*EXERCISE:* Exactly the lines below, starting with the one containing "Al DNS responses" and going on through the one containing "125 km) ECHAM-4", must be reproduced, both ends included, and no pictures with them.

Dataset entries:
——

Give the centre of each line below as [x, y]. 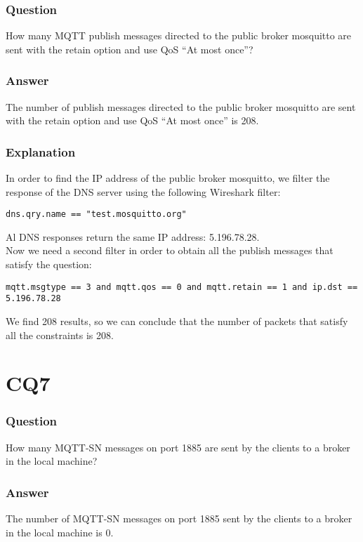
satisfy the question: [49, 264]
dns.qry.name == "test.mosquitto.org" [96, 214]
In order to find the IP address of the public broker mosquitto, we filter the [168, 178]
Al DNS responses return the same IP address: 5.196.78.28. [133, 236]
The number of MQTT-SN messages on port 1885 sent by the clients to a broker [179, 518]
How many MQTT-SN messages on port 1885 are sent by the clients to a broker [178, 447]
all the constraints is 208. [60, 335]
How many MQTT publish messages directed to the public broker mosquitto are [179, 35]
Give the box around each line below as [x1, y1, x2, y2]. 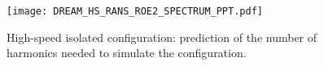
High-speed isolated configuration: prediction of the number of [7, 28, 317, 45]
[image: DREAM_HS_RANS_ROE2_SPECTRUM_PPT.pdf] [7, 6, 263, 17]
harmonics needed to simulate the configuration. [7, 44, 247, 61]
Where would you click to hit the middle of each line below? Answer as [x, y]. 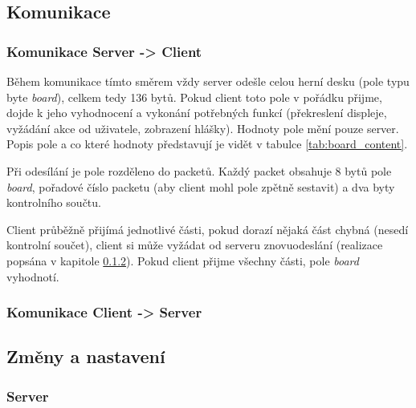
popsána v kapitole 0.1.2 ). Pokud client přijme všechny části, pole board [183, 260]
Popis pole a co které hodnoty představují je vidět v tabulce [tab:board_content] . [207, 144]
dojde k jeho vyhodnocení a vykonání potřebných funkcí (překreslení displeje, [197, 113]
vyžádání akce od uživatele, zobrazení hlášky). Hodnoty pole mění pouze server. [203, 128]
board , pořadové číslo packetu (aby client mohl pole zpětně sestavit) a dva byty [201, 186]
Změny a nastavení [86, 356]
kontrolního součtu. [54, 202]
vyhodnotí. [33, 276]
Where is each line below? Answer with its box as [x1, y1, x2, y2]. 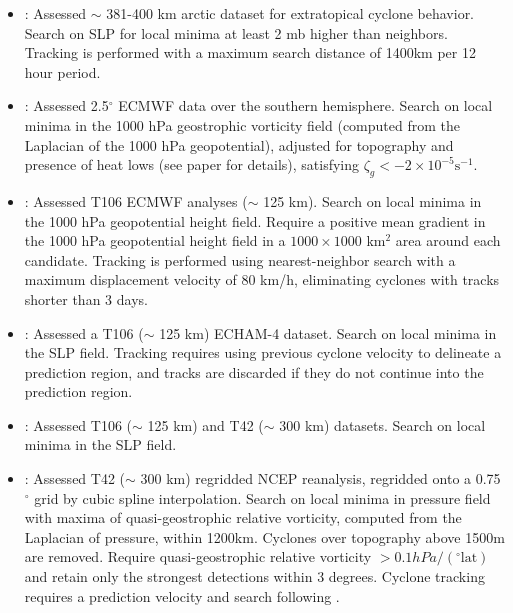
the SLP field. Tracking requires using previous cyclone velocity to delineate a [24, 342, 502, 363]
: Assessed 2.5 [24, 95, 109, 116]
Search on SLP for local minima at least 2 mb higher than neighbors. [24, 22, 448, 43]
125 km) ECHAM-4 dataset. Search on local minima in [159, 322, 497, 343]
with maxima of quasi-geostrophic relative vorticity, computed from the [24, 507, 462, 528]
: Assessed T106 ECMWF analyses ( [24, 190, 248, 211]
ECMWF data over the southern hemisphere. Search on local [118, 95, 493, 116]
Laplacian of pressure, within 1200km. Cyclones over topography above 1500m [24, 526, 505, 547]
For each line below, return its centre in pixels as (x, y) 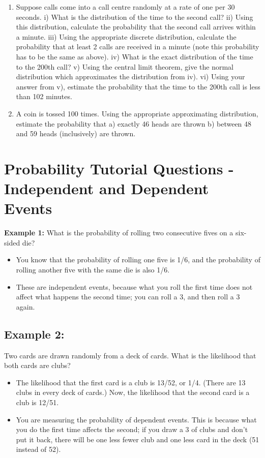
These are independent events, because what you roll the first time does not (134, 286)
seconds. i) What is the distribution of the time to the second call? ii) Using (135, 17)
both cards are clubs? (37, 365)
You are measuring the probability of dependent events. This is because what (136, 419)
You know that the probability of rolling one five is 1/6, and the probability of (138, 259)
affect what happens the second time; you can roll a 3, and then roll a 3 (128, 297)
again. (25, 306)
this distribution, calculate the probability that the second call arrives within (136, 27)
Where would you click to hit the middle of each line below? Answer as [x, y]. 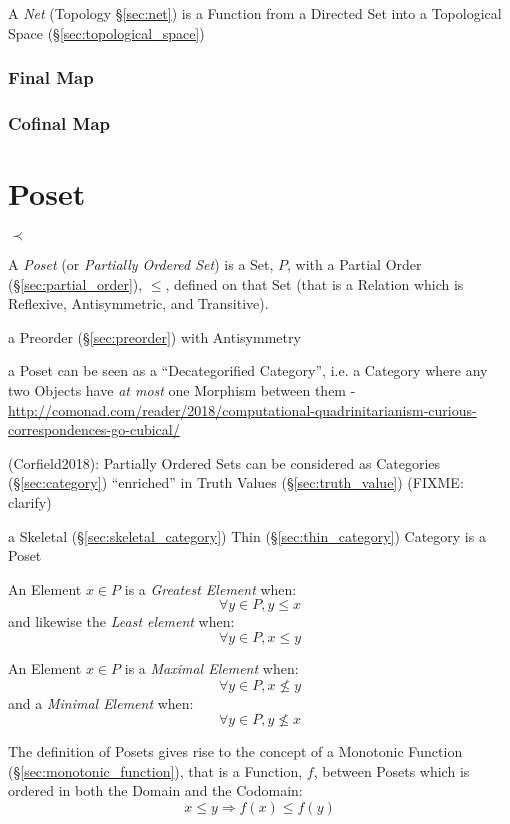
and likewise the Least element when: [121, 621]
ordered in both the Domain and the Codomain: [155, 790]
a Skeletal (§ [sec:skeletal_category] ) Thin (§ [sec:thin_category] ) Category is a [247, 535]
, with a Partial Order [354, 264]
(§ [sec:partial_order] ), [75, 283]
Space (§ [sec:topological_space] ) [106, 32]
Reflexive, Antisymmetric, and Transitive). [138, 303]
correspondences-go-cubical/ [94, 429]
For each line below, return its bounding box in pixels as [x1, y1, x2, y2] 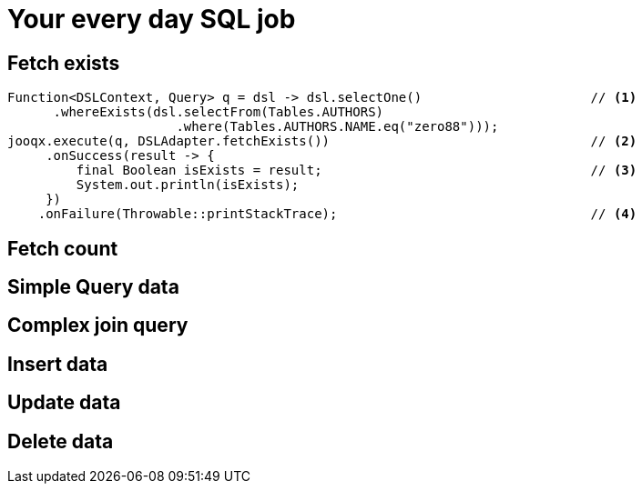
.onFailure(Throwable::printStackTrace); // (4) [37, 206, 637, 222]
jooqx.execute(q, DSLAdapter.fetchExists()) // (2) [7, 134, 637, 149]
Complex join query [7, 314, 189, 337]
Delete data [7, 429, 114, 453]
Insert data [7, 352, 108, 376]
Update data [7, 391, 121, 415]
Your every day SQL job [7, 4, 296, 35]
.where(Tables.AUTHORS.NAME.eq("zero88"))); [176, 119, 499, 135]
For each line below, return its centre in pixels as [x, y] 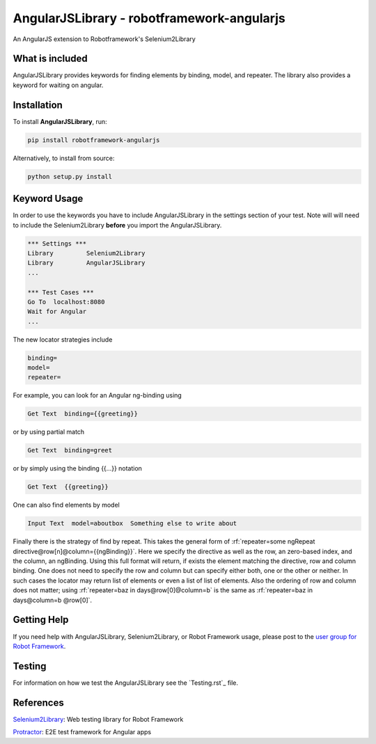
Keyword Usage [48, 199]
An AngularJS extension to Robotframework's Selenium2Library [104, 39]
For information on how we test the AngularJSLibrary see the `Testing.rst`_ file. [126, 683]
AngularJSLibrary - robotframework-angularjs [149, 18]
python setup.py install [70, 176]
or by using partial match [49, 432]
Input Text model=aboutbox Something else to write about [132, 523]
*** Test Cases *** [61, 292]

——

*ANSWER:*
Al DNS responses return the same IP address: 5.196.78.28. [133, 236]
The number of MQTT-SN messages on port 1885 sent by the clients to a broker [179, 518]
How many MQTT-SN messages on port 1885 are sent by the clients to a broker [178, 447]
all the constraints is 208. [60, 335]
How many MQTT publish messages directed to the public broker mosquitto are [179, 35]
Give the box around each line below as [x1, y1, x2, y2]. 
High-speed isolated configuration: prediction of the number of [7, 28, 317, 45]
[image: DREAM_HS_RANS_ROE2_SPECTRUM_PPT.pdf] [7, 6, 263, 17]
harmonics needed to simulate the configuration. [7, 44, 247, 61]
Where would you click to hit the middle of each line below? Answer as [x, y]. 
popsána v kapitole 0.1.2 ). Pokud client přijme všechny části, pole board [183, 260]
Popis pole a co které hodnoty představují je vidět v tabulce [tab:board_content] . [207, 144]
dojde k jeho vyhodnocení a vykonání potřebných funkcí (překreslení displeje, [197, 113]
vyžádání akce od uživatele, zobrazení hlášky). Hodnoty pole mění pouze server. [203, 128]
board , pořadové číslo packetu (aby client mohl pole zpětně sestavit) a dva byty [201, 186]
Změny a nastavení [86, 356]
kontrolního součtu. [54, 202]
vyhodnotí. [33, 276]
Where is each line below? Answer with its box as [x1, y1, x2, y2]. 
the SLP field. Tracking requires using previous cyclone velocity to delineate a [24, 342, 502, 363]
: Assessed 2.5 [24, 95, 109, 116]
Search on SLP for local minima at least 2 mb higher than neighbors. [24, 22, 448, 43]
125 km) ECHAM-4 dataset. Search on local minima in [159, 322, 497, 343]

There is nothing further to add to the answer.